[Task statement]: Pictures aside, output each record exactly.

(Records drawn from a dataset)
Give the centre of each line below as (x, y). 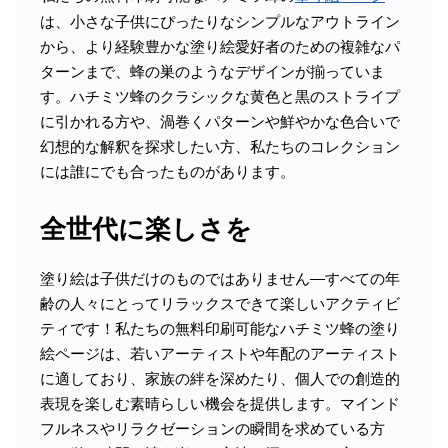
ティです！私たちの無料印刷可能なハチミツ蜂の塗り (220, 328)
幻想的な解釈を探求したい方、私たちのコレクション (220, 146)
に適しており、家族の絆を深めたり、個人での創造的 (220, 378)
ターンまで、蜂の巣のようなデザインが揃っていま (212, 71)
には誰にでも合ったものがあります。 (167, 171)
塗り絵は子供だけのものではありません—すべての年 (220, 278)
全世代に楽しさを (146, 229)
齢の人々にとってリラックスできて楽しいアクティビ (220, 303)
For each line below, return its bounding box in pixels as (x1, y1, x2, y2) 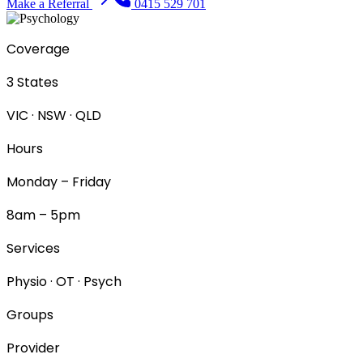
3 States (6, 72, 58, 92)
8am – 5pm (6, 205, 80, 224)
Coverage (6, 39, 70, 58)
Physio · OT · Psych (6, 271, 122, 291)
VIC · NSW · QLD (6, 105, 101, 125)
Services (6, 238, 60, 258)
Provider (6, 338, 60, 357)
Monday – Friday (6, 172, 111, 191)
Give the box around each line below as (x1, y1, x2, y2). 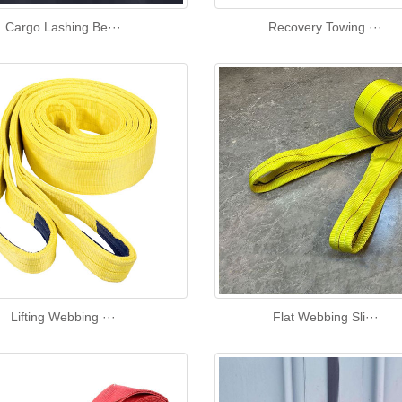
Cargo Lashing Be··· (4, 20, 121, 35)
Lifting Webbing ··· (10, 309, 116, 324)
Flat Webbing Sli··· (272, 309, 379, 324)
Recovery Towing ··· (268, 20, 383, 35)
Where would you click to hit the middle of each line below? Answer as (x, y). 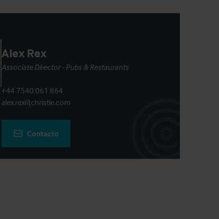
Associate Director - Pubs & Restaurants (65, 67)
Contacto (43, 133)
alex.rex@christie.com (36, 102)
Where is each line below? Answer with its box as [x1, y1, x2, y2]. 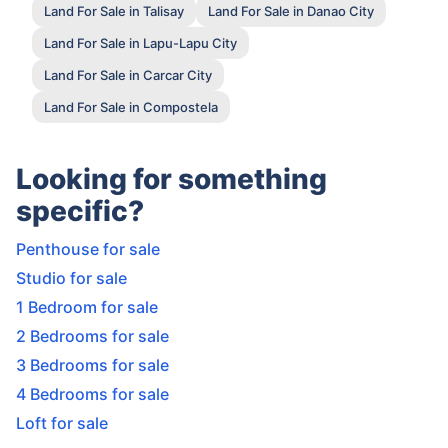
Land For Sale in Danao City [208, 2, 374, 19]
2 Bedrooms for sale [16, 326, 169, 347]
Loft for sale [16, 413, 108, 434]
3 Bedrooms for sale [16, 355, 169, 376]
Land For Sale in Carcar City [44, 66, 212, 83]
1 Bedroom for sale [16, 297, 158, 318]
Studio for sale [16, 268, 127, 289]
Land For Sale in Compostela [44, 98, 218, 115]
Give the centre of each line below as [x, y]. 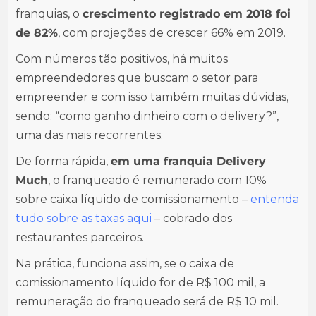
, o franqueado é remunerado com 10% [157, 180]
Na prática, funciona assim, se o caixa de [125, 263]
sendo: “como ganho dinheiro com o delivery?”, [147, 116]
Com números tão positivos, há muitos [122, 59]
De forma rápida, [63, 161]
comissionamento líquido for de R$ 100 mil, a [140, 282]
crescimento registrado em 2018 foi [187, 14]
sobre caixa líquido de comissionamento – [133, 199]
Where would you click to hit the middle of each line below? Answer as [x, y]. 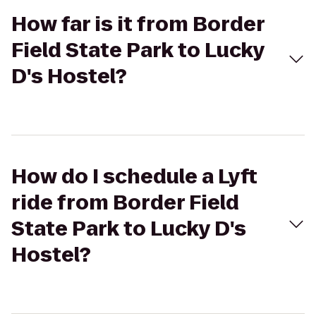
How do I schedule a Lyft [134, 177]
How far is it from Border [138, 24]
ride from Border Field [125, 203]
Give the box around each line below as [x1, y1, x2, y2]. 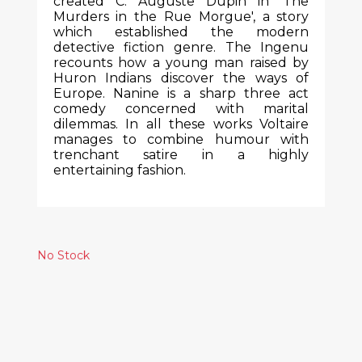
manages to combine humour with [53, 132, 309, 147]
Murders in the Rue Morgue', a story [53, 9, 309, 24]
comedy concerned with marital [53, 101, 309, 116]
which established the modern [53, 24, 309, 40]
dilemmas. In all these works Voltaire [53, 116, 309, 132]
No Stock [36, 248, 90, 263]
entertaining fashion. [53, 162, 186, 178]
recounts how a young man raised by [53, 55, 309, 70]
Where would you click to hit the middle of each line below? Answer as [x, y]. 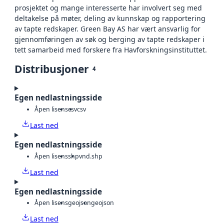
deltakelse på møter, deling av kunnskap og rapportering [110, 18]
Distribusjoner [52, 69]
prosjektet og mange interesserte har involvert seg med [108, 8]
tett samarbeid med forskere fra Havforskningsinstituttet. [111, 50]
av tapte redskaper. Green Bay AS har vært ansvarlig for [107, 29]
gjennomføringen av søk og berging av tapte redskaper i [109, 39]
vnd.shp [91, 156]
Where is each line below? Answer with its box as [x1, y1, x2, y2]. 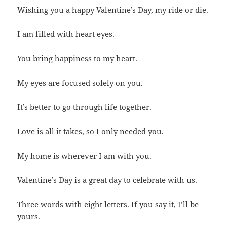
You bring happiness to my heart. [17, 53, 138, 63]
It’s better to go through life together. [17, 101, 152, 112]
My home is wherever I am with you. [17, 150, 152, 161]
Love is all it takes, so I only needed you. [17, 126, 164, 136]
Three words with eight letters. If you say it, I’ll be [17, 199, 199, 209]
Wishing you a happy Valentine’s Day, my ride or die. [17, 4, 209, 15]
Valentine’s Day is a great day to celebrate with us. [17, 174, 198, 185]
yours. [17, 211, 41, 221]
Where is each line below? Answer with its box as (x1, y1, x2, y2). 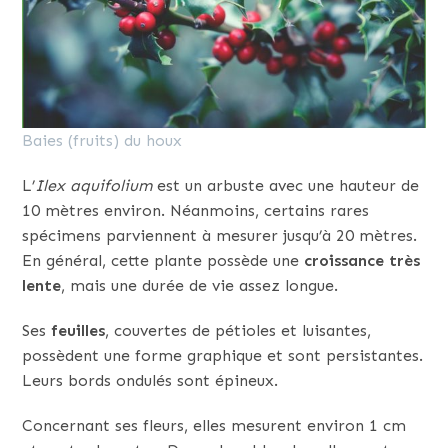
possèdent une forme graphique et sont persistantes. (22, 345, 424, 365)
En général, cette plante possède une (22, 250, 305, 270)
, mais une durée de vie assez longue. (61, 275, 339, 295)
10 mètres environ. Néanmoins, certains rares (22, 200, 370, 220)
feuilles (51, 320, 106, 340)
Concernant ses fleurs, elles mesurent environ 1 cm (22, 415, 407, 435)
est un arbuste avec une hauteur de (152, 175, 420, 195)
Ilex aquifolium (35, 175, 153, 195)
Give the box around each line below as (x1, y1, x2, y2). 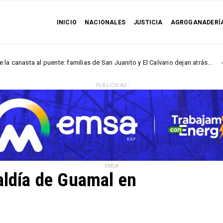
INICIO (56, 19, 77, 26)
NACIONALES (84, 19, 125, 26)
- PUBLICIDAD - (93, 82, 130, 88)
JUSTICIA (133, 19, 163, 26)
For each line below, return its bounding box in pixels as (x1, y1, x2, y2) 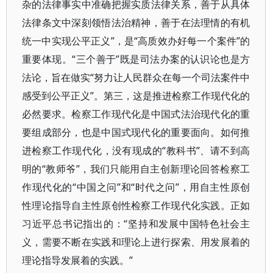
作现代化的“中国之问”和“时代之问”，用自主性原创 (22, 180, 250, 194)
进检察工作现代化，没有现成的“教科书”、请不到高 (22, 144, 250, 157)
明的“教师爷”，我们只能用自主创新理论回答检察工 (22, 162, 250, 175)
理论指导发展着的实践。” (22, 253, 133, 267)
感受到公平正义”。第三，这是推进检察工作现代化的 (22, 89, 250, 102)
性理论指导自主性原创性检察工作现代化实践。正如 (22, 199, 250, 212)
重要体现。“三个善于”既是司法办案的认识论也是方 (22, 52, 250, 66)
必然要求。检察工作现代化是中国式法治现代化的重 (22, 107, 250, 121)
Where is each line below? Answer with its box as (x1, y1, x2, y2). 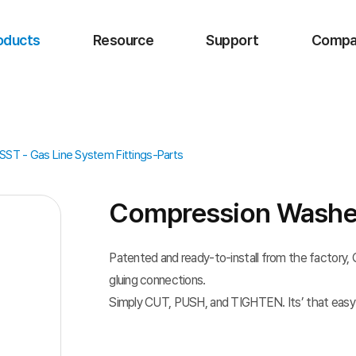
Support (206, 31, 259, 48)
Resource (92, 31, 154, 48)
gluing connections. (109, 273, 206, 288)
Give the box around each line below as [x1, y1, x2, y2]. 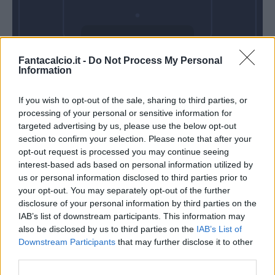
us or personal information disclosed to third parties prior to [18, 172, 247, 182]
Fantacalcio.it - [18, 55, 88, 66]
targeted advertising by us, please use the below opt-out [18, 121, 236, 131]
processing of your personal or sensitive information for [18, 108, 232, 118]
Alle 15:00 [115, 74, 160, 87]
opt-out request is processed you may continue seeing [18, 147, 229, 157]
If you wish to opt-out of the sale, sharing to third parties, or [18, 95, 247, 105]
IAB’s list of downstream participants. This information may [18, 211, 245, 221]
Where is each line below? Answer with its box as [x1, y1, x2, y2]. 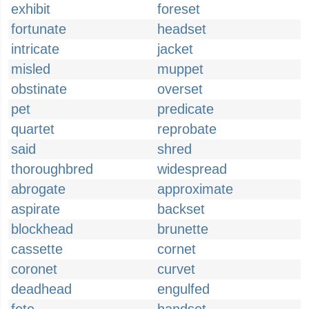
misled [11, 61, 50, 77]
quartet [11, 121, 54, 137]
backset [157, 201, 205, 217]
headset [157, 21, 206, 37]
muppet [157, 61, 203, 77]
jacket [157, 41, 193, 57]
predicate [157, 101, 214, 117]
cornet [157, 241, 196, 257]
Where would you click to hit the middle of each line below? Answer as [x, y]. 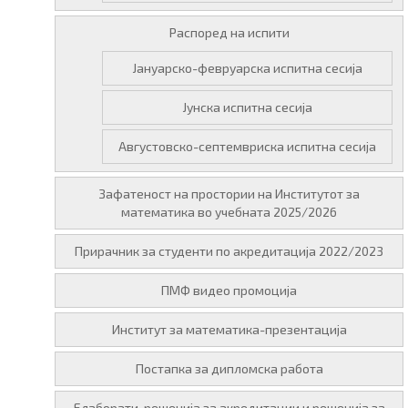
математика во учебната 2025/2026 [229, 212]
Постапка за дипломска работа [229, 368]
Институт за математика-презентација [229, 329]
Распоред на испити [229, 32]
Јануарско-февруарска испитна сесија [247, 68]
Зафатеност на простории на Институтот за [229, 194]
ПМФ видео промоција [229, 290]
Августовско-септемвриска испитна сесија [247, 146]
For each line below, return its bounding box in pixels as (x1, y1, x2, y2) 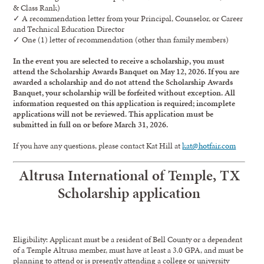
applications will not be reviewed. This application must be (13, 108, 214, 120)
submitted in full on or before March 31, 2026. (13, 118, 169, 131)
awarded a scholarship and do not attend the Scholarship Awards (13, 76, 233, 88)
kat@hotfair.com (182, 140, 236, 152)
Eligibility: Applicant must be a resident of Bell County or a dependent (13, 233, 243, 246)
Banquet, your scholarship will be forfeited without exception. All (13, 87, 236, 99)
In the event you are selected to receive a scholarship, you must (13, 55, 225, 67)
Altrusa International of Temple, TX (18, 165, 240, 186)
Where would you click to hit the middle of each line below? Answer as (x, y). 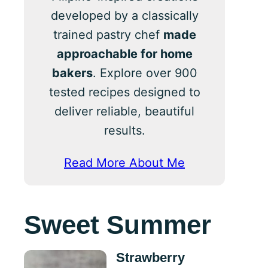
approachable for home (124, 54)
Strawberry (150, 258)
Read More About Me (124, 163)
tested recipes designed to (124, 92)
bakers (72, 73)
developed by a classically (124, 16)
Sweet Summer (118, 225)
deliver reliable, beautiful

[Response]:
Give the centre of each line below as (x, y). 
ティです！私たちの無料印刷可能なハチミツ蜂の塗り (220, 328)
幻想的な解釈を探求したい方、私たちのコレクション (220, 146)
に適しており、家族の絆を深めたり、個人での創造的 (220, 378)
ターンまで、蜂の巣のようなデザインが揃っていま (212, 71)
には誰にでも合ったものがあります。 (167, 171)
塗り絵は子供だけのものではありません—すべての年 (220, 278)
全世代に楽しさを (146, 229)
齢の人々にとってリラックスできて楽しいアクティビ (220, 303)
For each line below, return its bounding box in pixels as (x1, y1, x2, y2) 
3 States (6, 72, 58, 92)
8am – 5pm (6, 205, 80, 224)
Coverage (6, 39, 70, 58)
Physio · OT · Psych (6, 271, 122, 291)
VIC · NSW · QLD (6, 105, 101, 125)
Services (6, 238, 60, 258)
Provider (6, 338, 60, 357)
Monday – Friday (6, 172, 111, 191)
Give the box around each line below as (x1, y1, x2, y2). 
Cargo Lashing Be··· (4, 20, 121, 35)
Lifting Webbing ··· (10, 309, 116, 324)
Flat Webbing Sli··· (272, 309, 379, 324)
Recovery Towing ··· (268, 20, 383, 35)
Where would you click to hit the middle of each line below? Answer as (x, y). 
Associate Director - Pubs & Restaurants (65, 67)
Contacto (43, 133)
alex.rex@christie.com (36, 102)
Where is each line below? Answer with its box as [x1, y1, x2, y2]. 
Land For Sale in Danao City [208, 2, 374, 19]
2 Bedrooms for sale [16, 326, 169, 347]
Loft for sale [16, 413, 108, 434]
3 Bedrooms for sale [16, 355, 169, 376]
Land For Sale in Carcar City [44, 66, 212, 83]
1 Bedroom for sale [16, 297, 158, 318]
Studio for sale [16, 268, 127, 289]
Land For Sale in Compostela [44, 98, 218, 115]
Give the centre of each line below as [x, y]. 
, o franqueado é remunerado com 10% [157, 180]
Na prática, funciona assim, se o caixa de [125, 263]
sendo: “como ganho dinheiro com o delivery?”, [147, 116]
Com números tão positivos, há muitos [122, 59]
De forma rápida, [63, 161]
comissionamento líquido for de R$ 100 mil, a [140, 282]
crescimento registrado em 2018 foi [187, 14]
sobre caixa líquido de comissionamento – [133, 199]
Where would you click to hit the middle of each line below? Answer as [x, y]. 
How do I schedule a Lyft [134, 177]
How far is it from Border [138, 24]
ride from Border Field [125, 203]
Give the box around each line below as [x1, y1, x2, y2]. 
manages to combine humour with [53, 132, 309, 147]
Murders in the Rue Morgue', a story [53, 9, 309, 24]
comedy concerned with marital [53, 101, 309, 116]
which established the modern [53, 24, 309, 40]
dilemmas. In all these works Voltaire [53, 116, 309, 132]
No Stock [36, 248, 90, 263]
entertaining fashion. [53, 162, 186, 178]
recounts how a young man raised by [53, 55, 309, 70]
Where would you click to hit the middle of each line below? Answer as [x, y]. 
deltakelse på møter, deling av kunnskap og rapportering [110, 18]
Distribusjoner [52, 69]
prosjektet og mange interesserte har involvert seg med [108, 8]
tett samarbeid med forskere fra Havforskningsinstituttet. [111, 50]
av tapte redskaper. Green Bay AS har vært ansvarlig for [107, 29]
gjennomføringen av søk og berging av tapte redskaper i [109, 39]
vnd.shp [91, 156]
Where is each line below? Answer with its box as [x1, y1, x2, y2]. 
You bring happiness to my heart. [17, 53, 138, 63]
It’s better to go through life together. [17, 101, 152, 112]
My home is wherever I am with you. [17, 150, 152, 161]
Love is all it takes, so I only needed you. [17, 126, 164, 136]
Three words with eight letters. If you say it, I’ll be [17, 199, 199, 209]
Wishing you a happy Valentine’s Day, my ride or die. [17, 4, 209, 15]
Valentine’s Day is a great day to celebrate with us. [17, 174, 198, 185]
yours. [17, 211, 41, 221]
Where is each line below? Answer with its box as (x1, y1, x2, y2). 
possèdent une forme graphique et sont persistantes. (22, 345, 424, 365)
En général, cette plante possède une (22, 250, 305, 270)
, mais une durée de vie assez longue. (61, 275, 339, 295)
10 mètres environ. Néanmoins, certains rares (22, 200, 370, 220)
feuilles (51, 320, 106, 340)
Concernant ses fleurs, elles mesurent environ 1 cm (22, 415, 407, 435)
est un arbuste avec une hauteur de (152, 175, 420, 195)
Ilex aquifolium (35, 175, 153, 195)
Give the box around each line below as (x1, y1, x2, y2). 
INICIO (56, 19, 77, 26)
NACIONALES (84, 19, 125, 26)
- PUBLICIDAD - (93, 82, 130, 88)
JUSTICIA (133, 19, 163, 26)
For each line below, return its bounding box in pixels as (x1, y1, x2, y2) 
作现代化的“中国之问”和“时代之问”，用自主性原创 (22, 180, 250, 194)
进检察工作现代化，没有现成的“教科书”、请不到高 (22, 144, 250, 157)
明的“教师爷”，我们只能用自主创新理论回答检察工 (22, 162, 250, 175)
理论指导发展着的实践。” (22, 253, 133, 267)
感受到公平正义”。第三，这是推进检察工作现代化的 (22, 89, 250, 102)
性理论指导自主性原创性检察工作现代化实践。正如 (22, 199, 250, 212)
重要体现。“三个善于”既是司法办案的认识论也是方 (22, 52, 250, 66)
必然要求。检察工作现代化是中国式法治现代化的重 (22, 107, 250, 121)
Where is each line below? Answer with its box as (x1, y1, x2, y2). 
Support (206, 31, 259, 48)
Resource (92, 31, 154, 48)
gluing connections. (109, 273, 206, 288)
Give the box around each line below as [x1, y1, x2, y2]. 
us or personal information disclosed to third parties prior to [18, 172, 247, 182]
Fantacalcio.it - [18, 55, 88, 66]
targeted advertising by us, please use the below opt-out [18, 121, 236, 131]
processing of your personal or sensitive information for [18, 108, 232, 118]
Alle 15:00 [115, 74, 160, 87]
opt-out request is processed you may continue seeing [18, 147, 229, 157]
If you wish to opt-out of the sale, sharing to third parties, or [18, 95, 247, 105]
IAB’s list of downstream participants. This information may [18, 211, 245, 221]
Where is each line below? Answer with its box as [x1, y1, x2, y2]. 
misled [11, 61, 50, 77]
quartet [11, 121, 54, 137]
backset [157, 201, 205, 217]
headset [157, 21, 206, 37]
muppet [157, 61, 203, 77]
jacket [157, 41, 193, 57]
predicate [157, 101, 214, 117]
cornet [157, 241, 196, 257]
Where would you click to hit the middle of each line below? Answer as [x, y]. 
математика во учебната 2025/2026 [229, 212]
Постапка за дипломска работа [229, 368]
Институт за математика-презентација [229, 329]
Распоред на испити [229, 32]
Јануарско-февруарска испитна сесија [247, 68]
Зафатеност на простории на Институтот за [229, 194]
ПМФ видео промоција [229, 290]
Августовско-септемвриска испитна сесија [247, 146]
For each line below, return its bounding box in pixels as (x1, y1, x2, y2) 
applications will not be reviewed. This application must be (13, 108, 214, 120)
submitted in full on or before March 31, 2026. (13, 118, 169, 131)
awarded a scholarship and do not attend the Scholarship Awards (13, 76, 233, 88)
kat@hotfair.com (182, 140, 236, 152)
Eligibility: Applicant must be a resident of Bell County or a dependent (13, 233, 243, 246)
Banquet, your scholarship will be forfeited without exception. All (13, 87, 236, 99)
In the event you are selected to receive a scholarship, you must (13, 55, 225, 67)
Altrusa International of Temple, TX (18, 165, 240, 186)
Where would you click to hit the middle of each line below? Answer as (x, y). 
approachable for home (124, 54)
Strawberry (150, 258)
Read More About Me (124, 163)
tested recipes designed to (124, 92)
bakers (72, 73)
developed by a classically (124, 16)
Sweet Summer (118, 225)
deliver reliable, beautiful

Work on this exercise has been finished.